Por meio de veículos de mídia e redes coordenadas, circulam tropos e conspirações islamofóbicas e antipalestinas. Eventualmente, eles passam a ser vistos como fatos sociais, especialmente em tempos de guerra, conflito e tensões políticas elevadas.
Por Jasmin Zine*
Na comunicação política, uma grande mentira – o que é conhecido como “efeito da verdade ilusória” – é quando a repetição constante da desinformação torna as pessoas mais propensas a aceitá-la como verdade.
É por meio da repetição que as mentiras ganham força. Quanto maior for a exposição a ideias e tropos específicos que possam ser afirmações falsas, maior será a probabilidade de essa desinformação ser entendida como real.
Uma infinidade de notícias falsas circula na Internet e nas mídias sociais. Diferentemente das informações erradas por equívoco ou imprecisão, as campanhas de desinformação disseminam deliberadamente propaganda para criar medo e suspeita.
Os setores de desinformação e os corretores que trocam essa moeda falsa têm uma imensa capacidade de fazer circular propaganda e teorias de conspiração para um público maior, fora de suas próprias câmaras de eco.
Produzindo ficções sociais
Por meio de veículos de mídia e redes coordenadas, circulam tropos e conspirações islamofóbicas e antipalestinas. Eventualmente, eles passam a ser vistos como fatos sociais, especialmente em tempos de guerra, conflito e tensões políticas elevadas.
Durante esses tempos difíceis, a capacidade de autorizar a violência em massa se baseia na circulação de tropos desumanizadores e “histórias assustadoras”. Essa propaganda direcionada enquadra populações inteiras como “demônios populares” desviantes, responsáveis por crimes e problemas sociais.
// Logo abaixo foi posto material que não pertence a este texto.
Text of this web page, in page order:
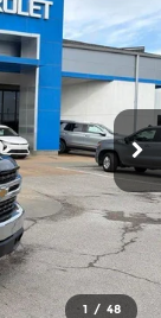
1 / 48

Isso cria então pânicos morais, usados para justificar atos de opressão.
Uma ameaça violenta
Em meu livro, Under Siege: Islamophobia and the 9/11 Generation, documentei como, desde o 11 de setembro, dois bilhões de muçulmanos em todo o mundo enfrentaram punição coletiva. Construídos como demônios populares que põem em risco as sociedades ocidentais, os muçulmanos têm sido enquadrados como inextricavelmente ligados ao apoio e à promoção da violência.
Mais recentemente, esse tropo ficou evidente em declarações públicas feitas por políticos canadenses, incluindo o primeiro-ministro Justin Trudeau. A prefeita de Toronto, Olivia Chow, descreveu os recentes comícios e movimentos de solidariedade aos palestinos como “glorificando” a violência e caracterizou todos os participantes desses eventos como “apoiadores do Hamas”.
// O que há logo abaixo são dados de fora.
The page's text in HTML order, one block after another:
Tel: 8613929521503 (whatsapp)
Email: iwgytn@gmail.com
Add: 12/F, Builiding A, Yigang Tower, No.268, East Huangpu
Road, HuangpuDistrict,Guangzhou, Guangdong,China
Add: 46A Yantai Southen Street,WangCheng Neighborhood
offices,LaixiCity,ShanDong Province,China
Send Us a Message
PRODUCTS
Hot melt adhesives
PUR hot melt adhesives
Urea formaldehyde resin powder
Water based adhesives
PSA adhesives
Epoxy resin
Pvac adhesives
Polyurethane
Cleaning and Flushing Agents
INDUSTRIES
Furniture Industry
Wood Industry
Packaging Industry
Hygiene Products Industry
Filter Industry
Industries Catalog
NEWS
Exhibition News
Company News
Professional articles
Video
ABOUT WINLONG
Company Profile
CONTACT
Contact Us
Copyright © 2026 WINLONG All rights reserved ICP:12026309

A onipresença da islamofobia levou a estereótipos generalizados de muçulmanos e palestinos (incluindo aqueles que não são muçulmanos) como propensos à violência e ao terrorismo. Quando essas narrativas racistas são adotadas por políticos, elas falsamente equiparam o apoio do povo palestino ao apoio ao terrorismo e instilam medo e pânico moral sobre a presença muçulmana neste país e em outros lugares.
Políticas antimuçulmanas
A crença pública nas narrativas difamatórias de muçulmanos violentos pode se tornar uma segunda natureza para as pessoas que assistem a reportagens tendenciosas na mídia convencional e em várias plataformas de mídia social que circulam narrativas antimuçulmanas.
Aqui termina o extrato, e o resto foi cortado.